Where to start? With the teachers and parents who say the principal is a "megalomaniac," a racist, "the anti-Christ"? Or with the teachers who went on the record--unlike many of those making disparaging remarks--who say the principal is a natural leader they'd follow anywhere, veteran teachers who call her the best principal they've ever had?

It's tough to know what to make of Marcell Archer, the principal of William J. Cabell Elementary School. Each story you hear is rebutted by another. Take the Cabell teacher who spoke to the Dallas Observer on conditions of anonymity, fearful of losing her job or facing Archer's wrath if she went public. This teacher says there's an Orwellian fear on campus that each word a teacher utters inevitably will make its way back to Archer. "She even said in one meeting, 'These walls have ears,'" the teacher says.

Now, listen to Deanne Paiva. Paiva teaches English as a second language to Cabell second-graders. In October, her peers on campus named her Teacher of the Year. "I feel that I have the pulse of the school," she says. "And a state of fear? Absolutely not...What has been presented to you is a product of gossip."

Really? Then what about the claims that 68 teachers and staff members left Pershing Elementary, Archer's old school, in her three-year tenure there? What about the grievance filed last year against Archer by six Pershing teachers? What about the nine teachers this year who've already asked to transfer from Cabell, according to a source at the school? Or the 15 more who may leave, according to the same source? (As of press time, the Observer has yet to receive a definitive count from the Dallas Independent School District on how many Pershing staffers left during Archer's reign.
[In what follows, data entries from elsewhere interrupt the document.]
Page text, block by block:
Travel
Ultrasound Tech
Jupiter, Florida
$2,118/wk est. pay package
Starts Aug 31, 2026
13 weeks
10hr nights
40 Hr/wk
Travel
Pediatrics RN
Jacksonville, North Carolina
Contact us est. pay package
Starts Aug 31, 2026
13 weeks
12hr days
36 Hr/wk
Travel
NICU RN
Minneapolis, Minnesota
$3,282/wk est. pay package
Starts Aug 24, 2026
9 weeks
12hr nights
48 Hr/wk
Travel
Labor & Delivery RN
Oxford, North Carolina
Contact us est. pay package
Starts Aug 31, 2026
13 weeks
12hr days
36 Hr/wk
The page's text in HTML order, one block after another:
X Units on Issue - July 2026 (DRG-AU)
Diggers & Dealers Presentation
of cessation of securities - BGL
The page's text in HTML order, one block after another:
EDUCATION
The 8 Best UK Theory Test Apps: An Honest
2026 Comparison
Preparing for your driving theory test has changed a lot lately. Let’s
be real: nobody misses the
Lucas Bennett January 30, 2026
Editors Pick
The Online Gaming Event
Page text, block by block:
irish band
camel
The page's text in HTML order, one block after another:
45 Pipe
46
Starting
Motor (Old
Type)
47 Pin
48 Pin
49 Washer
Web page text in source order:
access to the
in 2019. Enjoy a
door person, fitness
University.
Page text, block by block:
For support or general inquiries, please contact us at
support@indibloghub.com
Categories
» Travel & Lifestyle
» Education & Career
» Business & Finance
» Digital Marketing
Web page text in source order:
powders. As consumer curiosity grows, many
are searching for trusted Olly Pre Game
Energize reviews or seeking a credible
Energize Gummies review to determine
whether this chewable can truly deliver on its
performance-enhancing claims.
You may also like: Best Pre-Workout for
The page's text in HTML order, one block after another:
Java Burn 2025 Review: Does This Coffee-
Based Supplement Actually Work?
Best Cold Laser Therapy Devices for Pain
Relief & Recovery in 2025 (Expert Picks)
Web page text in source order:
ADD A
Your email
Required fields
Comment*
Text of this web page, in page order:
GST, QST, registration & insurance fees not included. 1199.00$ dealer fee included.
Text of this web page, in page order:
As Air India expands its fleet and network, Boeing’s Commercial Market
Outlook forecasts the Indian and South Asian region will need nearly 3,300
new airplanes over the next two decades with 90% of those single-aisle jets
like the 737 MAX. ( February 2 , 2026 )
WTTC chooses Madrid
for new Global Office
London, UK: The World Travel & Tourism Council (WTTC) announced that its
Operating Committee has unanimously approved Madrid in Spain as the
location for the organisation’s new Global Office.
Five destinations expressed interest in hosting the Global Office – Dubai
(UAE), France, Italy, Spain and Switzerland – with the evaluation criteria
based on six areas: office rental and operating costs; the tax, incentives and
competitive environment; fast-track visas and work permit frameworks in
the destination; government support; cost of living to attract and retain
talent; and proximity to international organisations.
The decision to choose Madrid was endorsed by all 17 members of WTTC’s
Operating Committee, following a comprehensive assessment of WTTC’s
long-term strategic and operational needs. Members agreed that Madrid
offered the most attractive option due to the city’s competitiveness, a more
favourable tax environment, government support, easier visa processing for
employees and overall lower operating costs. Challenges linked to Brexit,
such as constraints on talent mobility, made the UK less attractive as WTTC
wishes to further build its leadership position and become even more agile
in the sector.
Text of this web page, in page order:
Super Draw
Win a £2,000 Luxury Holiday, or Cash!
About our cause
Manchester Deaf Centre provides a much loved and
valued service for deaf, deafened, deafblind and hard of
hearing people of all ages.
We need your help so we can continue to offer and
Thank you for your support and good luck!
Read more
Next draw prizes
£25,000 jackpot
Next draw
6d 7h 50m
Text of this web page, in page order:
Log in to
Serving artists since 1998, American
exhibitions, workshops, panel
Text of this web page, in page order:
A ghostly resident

And the Observer awaits the findings from an open records request that would list how many Cabell teachers will transfer at year's end.)

None of the figures, nor the grievance, has merit, Archer says. "I'm trying to go the high road and not throw rocks at everybody."
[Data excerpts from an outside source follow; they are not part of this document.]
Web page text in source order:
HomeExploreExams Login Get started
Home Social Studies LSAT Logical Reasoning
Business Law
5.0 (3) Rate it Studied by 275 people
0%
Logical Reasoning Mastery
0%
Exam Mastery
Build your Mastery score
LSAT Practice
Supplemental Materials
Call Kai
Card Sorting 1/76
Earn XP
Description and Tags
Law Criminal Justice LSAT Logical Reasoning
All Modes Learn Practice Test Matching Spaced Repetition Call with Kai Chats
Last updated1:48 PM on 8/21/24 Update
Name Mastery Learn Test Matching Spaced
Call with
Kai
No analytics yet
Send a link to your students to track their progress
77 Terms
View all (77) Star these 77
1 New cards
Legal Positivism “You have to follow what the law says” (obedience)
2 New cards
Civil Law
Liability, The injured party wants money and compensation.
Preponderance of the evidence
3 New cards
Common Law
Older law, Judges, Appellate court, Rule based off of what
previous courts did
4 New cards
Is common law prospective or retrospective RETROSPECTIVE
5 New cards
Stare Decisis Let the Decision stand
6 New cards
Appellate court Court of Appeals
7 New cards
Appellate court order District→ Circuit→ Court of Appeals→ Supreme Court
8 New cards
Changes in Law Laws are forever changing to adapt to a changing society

She came to Dallas from Austin eight years ago with Mike Moses, who last year retired as DISD superintendent. While in Austin, Moses' wife, Debi, taught at the same school at which Archer was principal.
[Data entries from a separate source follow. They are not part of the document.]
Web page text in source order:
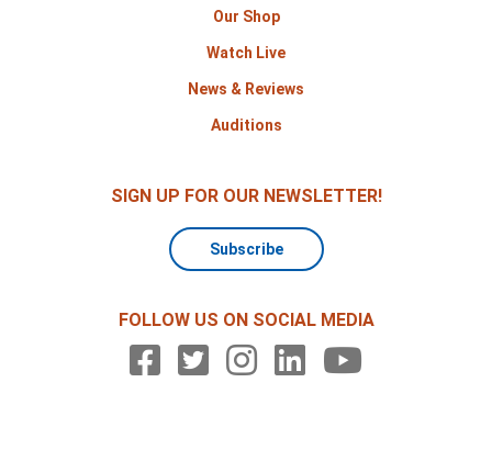
Our Shop
Watch Live
News & Reviews
Auditions
SIGN UP FOR OUR NEWSLETTER!
Subscribe
FOLLOW US ON SOCIAL MEDIA
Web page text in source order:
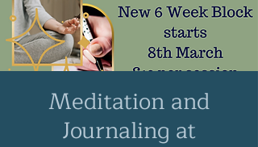
Meditation and
Journaling at
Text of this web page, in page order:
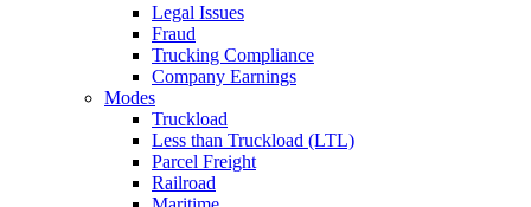
Legal Issues
Fraud
Trucking Compliance
Company Earnings
Modes
Truckload
Less than Truckload (LTL)
Parcel Freight
Railroad
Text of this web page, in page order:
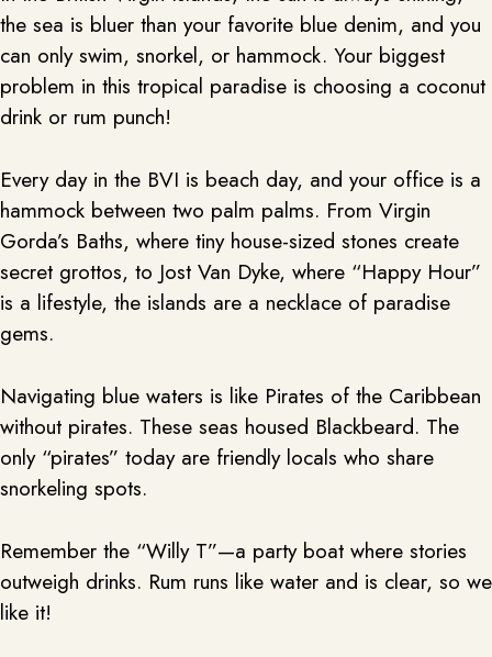
the sea is bluer than your favorite blue denim, and you
can only swim, snorkel, or hammock. Your biggest
problem in this tropical paradise is choosing a coconut
drink or rum punch!
Every day in the BVI is beach day, and your office is a
hammock between two palm palms. From Virgin
Gorda’s Baths, where tiny house-sized stones create
secret grottos, to Jost Van Dyke, where “Happy Hour”
is a lifestyle, the islands are a necklace of paradise
gems.
Navigating blue waters is like Pirates of the Caribbean
without pirates. These seas housed Blackbeard. The
only “pirates” today are friendly locals who share
snorkeling spots.
Remember the “Willy T”—a party boat where stories
outweigh drinks. Rum runs like water and is clear, so we
like it!
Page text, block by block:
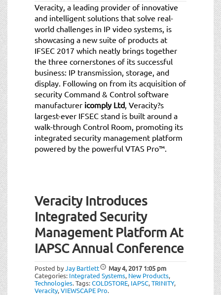
Veracity, a leading provider of innovative
and intelligent solutions that solve real-
world challenges in IP video systems, is
showcasing a new suite of products at
IFSEC 2017 which neatly brings together
the three cornerstones of its successful
business: IP transmission, storage, and
display. Following on from its acquisition of
security Command & Control software
manufacturer icomply Ltd , Veracity?s
largest-ever IFSEC stand is built around a
walk-through Control Room, promoting its
integrated security management platform
powered by the powerful VTAS Pro™.
Veracity Introduces
Integrated Security
Management Platform At
IAPSC Annual Conference
Posted byJay Bartlett May 4, 2017 1:05 pm
Categories: Integrated Systems, New Products,
Technologies.Tags:COLDSTORE, IAPSC,TRINITY,
Veracity,VIEWSCAPE Pro.
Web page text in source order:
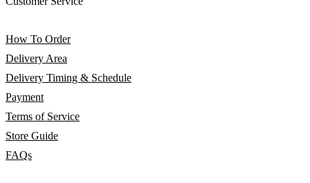
How To Order
Delivery Area
Delivery Timing & Schedule
Payment
Terms of Service
Store Guide
FAQs
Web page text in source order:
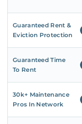
Guaranteed Rent &
Eviction Protection
Guaranteed Time
To Rent
30k+ Maintenance
Pros In Network
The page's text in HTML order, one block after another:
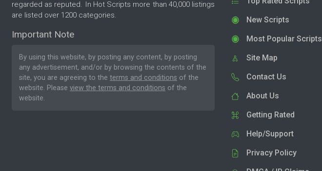
regarded as reputed. In Hot Scripts more than 40,000 listings
are listed over 1200 categories.
Important Note
By using this website, by posting any content, by posting
any advertisement, and/or by browsing the contents of the
site, you are agreeing to the terms and conditions of the
website. Please view the terms and conditions of the
website.
New Scripts
Most Popular Scripts
Site Map
Contact Us
About Us
Getting Rated
Help/Support
Privacy Policy
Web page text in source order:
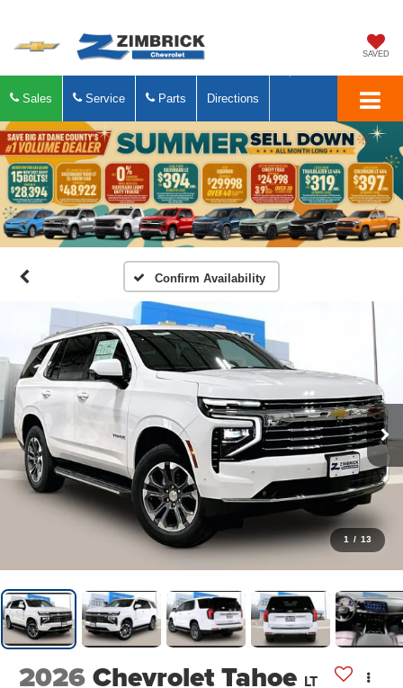
SAVED
Sales Service Parts Directions
Confirm Availability
1 / 13
2026Chevrolet Tahoe LT
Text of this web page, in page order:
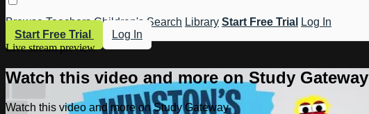
Browse Teachers Children's Search Library Start Free Trial
Log In
Start Free Trial
Log In
Live stream preview
Watch this video and more on Study Gateway
Watch this video and more on Study Gateway
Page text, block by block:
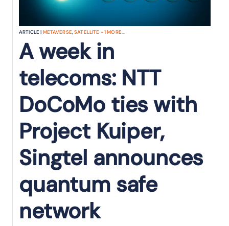
ARTICLE | METAVERSE,SATELLITE +1MORE...
A week in
telecoms: NTT
DoCoMo ties with
Project Kuiper,
Singtel announces
quantum safe
network
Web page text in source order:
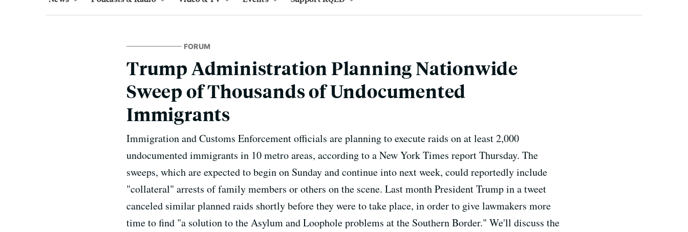
FORUM
Trump Administration Planning Nationwide
Sweep of Thousands of Undocumented
Immigrants
Immigration and Customs Enforcement officials are planning to execute raids on at least 2,000
undocumented immigrants in 10 metro areas, according to a New York Times report Thursday. The
sweeps, which are expected to begin on Sunday and continue into next week, could reportedly include
"collateral" arrests of family members or others on the scene. Last month President Trump in a tweet
canceled similar planned raids shortly before they were to take place, in order to give lawmakers more
time to find "a solution to the Asylum and Loophole problems at the Southern Border." We'll discuss the
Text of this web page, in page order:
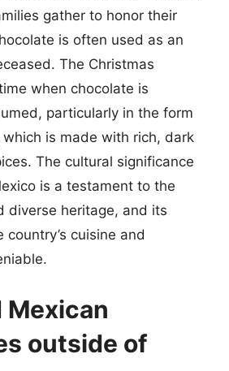
gather to honor their
is often used as an
The Christmas
when chocolate is
particularly in the form
is made with rich, dark
The cultural significance
is a testament to the
diverse heritage, and its
cuisine and
Mexican
outside of
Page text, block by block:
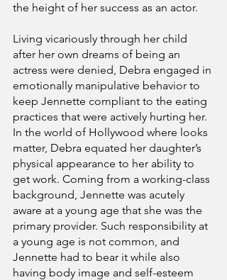
the height of her success as an actor.
Living vicariously through her child
after her own dreams of being an
actress were denied, Debra engaged in
emotionally manipulative behavior to
keep Jennette compliant to the eating
practices that were actively hurting her.
In the world of Hollywood where looks
matter, Debra equated her daughter’s
physical appearance to her ability to
get work. Coming from a working-class
background, Jennette was acutely
aware at a young age that she was the
primary provider. Such responsibility at
a young age is not common, and
Jennette had to bear it while also
having body image and self-esteem
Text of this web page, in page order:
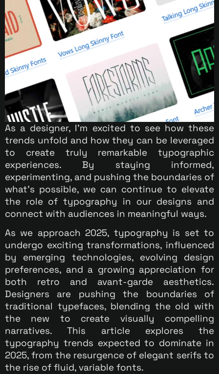
As a designer, I’m excited to see how these
trends unfold and how they can be leveraged
to create truly remarkable typographic
experiences. By staying informed,
experimenting, and pushing the boundaries of
what’s possible, we can continue to elevate
the role of typography in our designs and
connect with audiences in meaningful ways.
As we approach 2025, typography is set to
undergo exciting transformations, influenced
by emerging technologies, evolving design
preferences, and a growing appreciation for
both retro and avant-garde aesthetics.
Designers are pushing the boundaries of
traditional typefaces, blending the old with
the new to create visually compelling
narratives. This article explores the
typography trends expected to dominate in
2025, from the resurgence of elegant serifs to
the rise of fluid, variable fonts.

Parents and former teachers at Pershing say Archer came to the school four years ago and talked openly of her friendship with the Moseses.

"She bragged about spending the night over at Mike Moses' all the time," says Kaneda Foster, who taught for 36 years before retiring after one under Archer. "After the school year, my blood pressure was so high," she says. She went to the doctor "and he said, 'What's wrong?' and I said, 'I work for the anti-Christ.'" The doctor said to decrease her stress level.

"I think she's mentally ill," Foster says. "I really do. It's not normal to create this much havoc and relish in it."

The havoc, according to Foster, former PTA members at Pershing and 17 unsigned letters from Pershing teachers and staff mailed, in 2002, to DISD trustee Hollis Brashear, includes allegations of screaming at teachers and staff--sometimes behind closed doors, sometimes not; rummaging, alone, through a teacher's books and files looking for "something"; writing up teachers who don't say hello to Archer; and asking some teachers to relay back to Archer what others are saying about her.

And don't forget Willie McCree. McCree, a former janitor at Pershing and an African-American, filed a grievance against Archer because of alleged harassment and racist comments he claims Archer made. Carl Weisbrod, a Dallas attorney whose youngest son attended Pershing at the time, says he took up McCree's grievance.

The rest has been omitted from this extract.